_What is being asked_
With every picture left out, give the data below back exactly.

(Stored records)
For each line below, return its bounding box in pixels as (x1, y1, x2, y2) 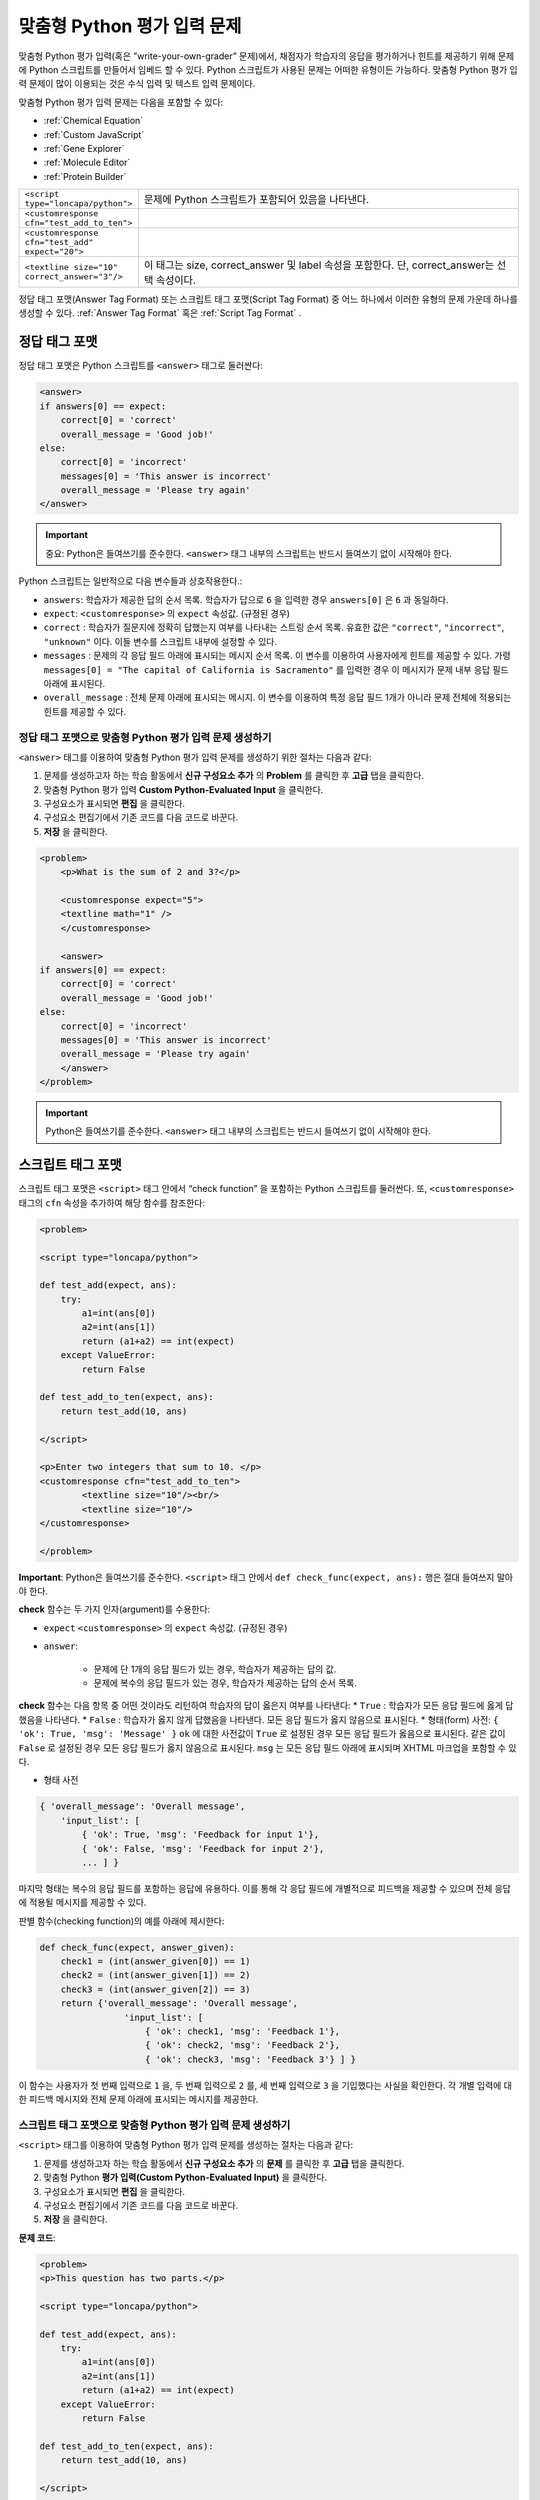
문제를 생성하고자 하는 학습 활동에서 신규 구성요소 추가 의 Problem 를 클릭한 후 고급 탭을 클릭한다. (43, 770, 425, 782)
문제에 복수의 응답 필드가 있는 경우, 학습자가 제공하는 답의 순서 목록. (93, 1677, 357, 1689)
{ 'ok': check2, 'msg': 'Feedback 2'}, (145, 2040, 341, 2051)
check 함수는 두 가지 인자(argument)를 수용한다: (18, 1603, 211, 1615)
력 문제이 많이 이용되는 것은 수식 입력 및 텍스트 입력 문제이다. (18, 78, 256, 90)
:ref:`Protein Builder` (43, 170, 127, 182)
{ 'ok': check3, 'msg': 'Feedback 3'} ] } (145, 2053, 357, 2065)
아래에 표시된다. (43, 677, 106, 689)

_Result of this task_
For each line below, return its bounding box in pixels as (x1, y1, x2, y2) 
문제를 생성하고자 하는 학습 활동에서 신규 구성요소 추가 의 Problem 를 클릭한 후 고급 탭을 클릭한다. (43, 770, 425, 782)
문제에 복수의 응답 필드가 있는 경우, 학습자가 제공하는 답의 순서 목록. (93, 1677, 357, 1689)
{ 'ok': check2, 'msg': 'Feedback 2'}, (145, 2040, 341, 2051)
check 함수는 두 가지 인자(argument)를 수용한다: (18, 1603, 211, 1615)
력 문제이 많이 이용되는 것은 수식 입력 및 텍스트 입력 문제이다. (18, 78, 256, 90)
:ref:`Protein Builder` (43, 170, 127, 182)
{ 'ok': check3, 'msg': 'Feedback 3'} ] } (145, 2053, 357, 2065)
아래에 표시된다. (43, 677, 106, 689)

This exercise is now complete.